Exercise directions:
Below are some entries; reproduce them exactly and leave every picture out.
--- Data to examine ---
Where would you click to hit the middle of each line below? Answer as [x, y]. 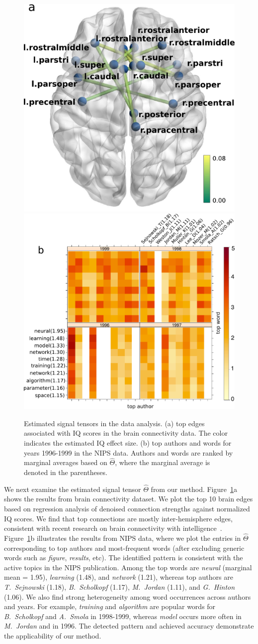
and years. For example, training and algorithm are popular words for [110, 606]
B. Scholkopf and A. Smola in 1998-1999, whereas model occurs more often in [123, 616]
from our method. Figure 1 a [194, 489]
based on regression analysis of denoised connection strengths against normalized [127, 509]
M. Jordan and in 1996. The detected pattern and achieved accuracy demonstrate [129, 626]
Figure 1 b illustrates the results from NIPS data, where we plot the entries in [123, 538]
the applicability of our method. [53, 635]
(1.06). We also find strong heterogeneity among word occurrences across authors [128, 596]
---
Completed exercise:
Where would you click to hit the middle of each line below? Answer as [x, y]. 
and years. For example, training and algorithm are popular words for [110, 606]
B. Scholkopf and A. Smola in 1998-1999, whereas model occurs more often in [123, 616]
from our method. Figure 1 a [194, 489]
based on regression analysis of denoised connection strengths against normalized [127, 509]
M. Jordan and in 1996. The detected pattern and achieved accuracy demonstrate [129, 626]
Figure 1 b illustrates the results from NIPS data, where we plot the entries in [123, 538]
the applicability of our method. [53, 635]
(1.06). We also find strong heterogeneity among word occurrences across authors [128, 596]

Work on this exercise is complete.